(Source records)
--
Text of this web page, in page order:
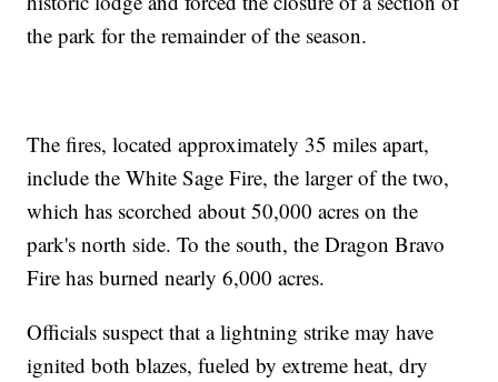
the park for the remainder of the season.
The fires, located approximately 35 miles apart,
include the White Sage Fire, the larger of the two,
which has scorched about 50,000 acres on the
park's north side. To the south, the Dragon Bravo
Fire has burned nearly 6,000 acres.
Officials suspect that a lightning strike may have
ignited both blazes, fueled by extreme heat, dry
--
## Task to carry out
For this exercise, repeat exactly the lines of the data above from the one with "the park for the remainder of the season." down to the one with "park's north side.", both end lines included.

## Response area
the park for the remainder of the season.
The fires, located approximately 35 miles apart,
include the White Sage Fire, the larger of the two,
which has scorched about 50,000 acres on the
park's north side. To the south, the Dragon Bravo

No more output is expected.